### Exercise
Taking the line with "artificial intelligence (AI)." as the first and the line with "you added, then" as the last, set down the lines below exactly, pictures excluded.

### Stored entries
-----
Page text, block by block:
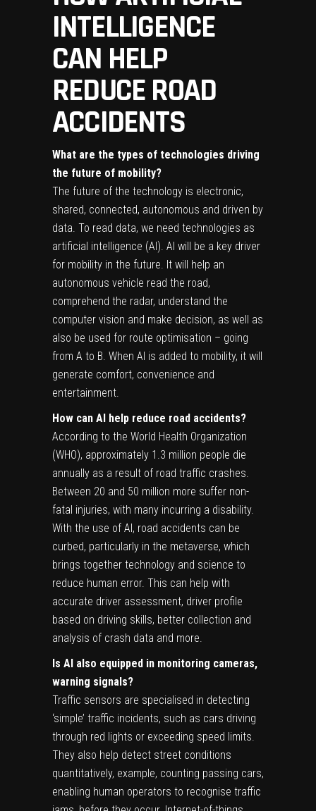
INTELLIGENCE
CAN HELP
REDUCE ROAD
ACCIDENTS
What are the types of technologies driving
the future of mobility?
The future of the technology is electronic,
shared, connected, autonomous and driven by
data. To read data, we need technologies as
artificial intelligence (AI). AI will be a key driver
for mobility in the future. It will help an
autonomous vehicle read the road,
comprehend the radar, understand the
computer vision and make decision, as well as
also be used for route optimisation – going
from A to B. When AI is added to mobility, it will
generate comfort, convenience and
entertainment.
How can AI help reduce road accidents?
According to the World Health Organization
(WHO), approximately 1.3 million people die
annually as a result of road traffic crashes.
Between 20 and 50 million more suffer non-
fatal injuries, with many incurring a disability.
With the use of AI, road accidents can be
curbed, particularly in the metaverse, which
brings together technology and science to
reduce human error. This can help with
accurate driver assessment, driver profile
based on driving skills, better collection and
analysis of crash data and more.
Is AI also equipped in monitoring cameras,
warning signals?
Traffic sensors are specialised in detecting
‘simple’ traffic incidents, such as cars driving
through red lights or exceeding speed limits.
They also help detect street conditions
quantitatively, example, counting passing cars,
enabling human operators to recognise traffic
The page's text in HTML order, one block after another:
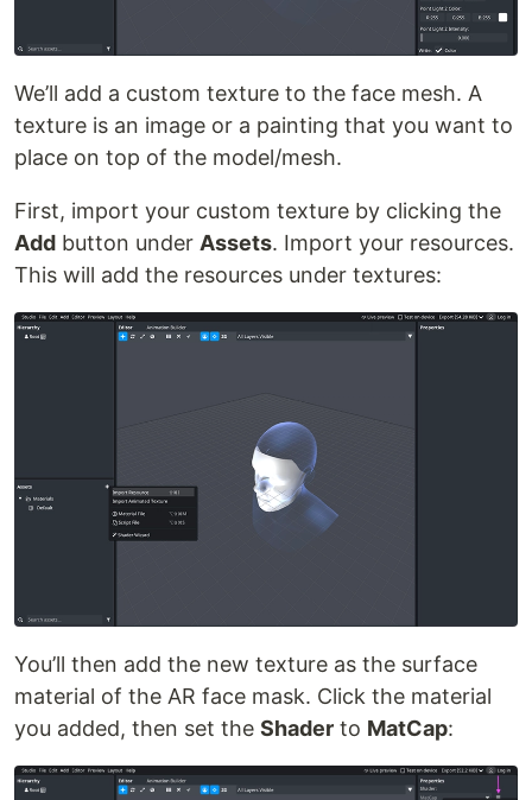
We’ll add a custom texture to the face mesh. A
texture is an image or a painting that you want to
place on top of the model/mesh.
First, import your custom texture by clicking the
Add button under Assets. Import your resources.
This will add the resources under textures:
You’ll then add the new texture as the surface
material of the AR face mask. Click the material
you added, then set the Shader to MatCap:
-----
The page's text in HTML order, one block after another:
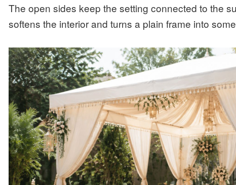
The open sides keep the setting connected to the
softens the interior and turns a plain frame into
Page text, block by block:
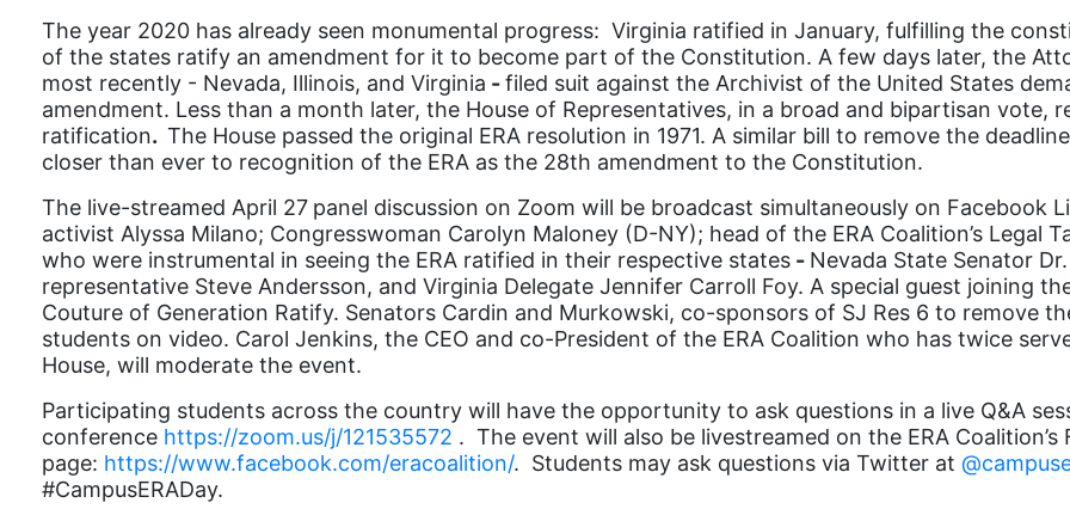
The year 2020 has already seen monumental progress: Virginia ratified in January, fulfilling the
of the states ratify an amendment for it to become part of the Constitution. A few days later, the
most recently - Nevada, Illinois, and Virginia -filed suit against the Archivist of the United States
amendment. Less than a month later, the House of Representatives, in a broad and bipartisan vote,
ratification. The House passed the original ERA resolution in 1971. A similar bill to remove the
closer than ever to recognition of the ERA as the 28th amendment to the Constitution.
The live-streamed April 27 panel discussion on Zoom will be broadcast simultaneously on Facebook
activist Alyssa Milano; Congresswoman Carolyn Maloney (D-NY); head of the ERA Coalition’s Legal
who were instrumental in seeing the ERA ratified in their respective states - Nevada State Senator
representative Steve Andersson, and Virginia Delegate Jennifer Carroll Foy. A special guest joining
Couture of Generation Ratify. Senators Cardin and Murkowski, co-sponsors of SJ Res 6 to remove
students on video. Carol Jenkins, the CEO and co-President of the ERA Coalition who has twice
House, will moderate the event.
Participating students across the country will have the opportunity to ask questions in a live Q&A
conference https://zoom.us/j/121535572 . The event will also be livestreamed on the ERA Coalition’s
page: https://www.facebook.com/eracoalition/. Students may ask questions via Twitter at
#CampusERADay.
-----
### Answer for the task
artificial intelligence (AI). AI will be a key driver
for mobility in the future. It will help an
autonomous vehicle read the road,
comprehend the radar, understand the
computer vision and make decision, as well as
also be used for route optimisation – going
from A to B. When AI is added to mobility, it will
generate comfort, convenience and
entertainment.
How can AI help reduce road accidents?
According to the World Health Organization
(WHO), approximately 1.3 million people die
annually as a result of road traffic crashes.
Between 20 and 50 million more suffer non-
fatal injuries, with many incurring a disability.
With the use of AI, road accidents can be
curbed, particularly in the metaverse, which
brings together technology and science to
reduce human error. This can help with
accurate driver assessment, driver profile
based on driving skills, better collection and
analysis of crash data and more.
Is AI also equipped in monitoring cameras,
warning signals?
Traffic sensors are specialised in detecting
‘simple’ traffic incidents, such as cars driving
through red lights or exceeding speed limits.
They also help detect street conditions
quantitatively, example, counting passing cars,
enabling human operators to recognise traffic
The page's text in HTML order, one block after another:
We’ll add a custom texture to the face mesh. A
texture is an image or a painting that you want to
place on top of the model/mesh.
First, import your custom texture by clicking the
Add button under Assets. Import your resources.
This will add the resources under textures:
You’ll then add the new texture as the surface
material of the AR face mask. Click the material
you added, then set the Shader to MatCap:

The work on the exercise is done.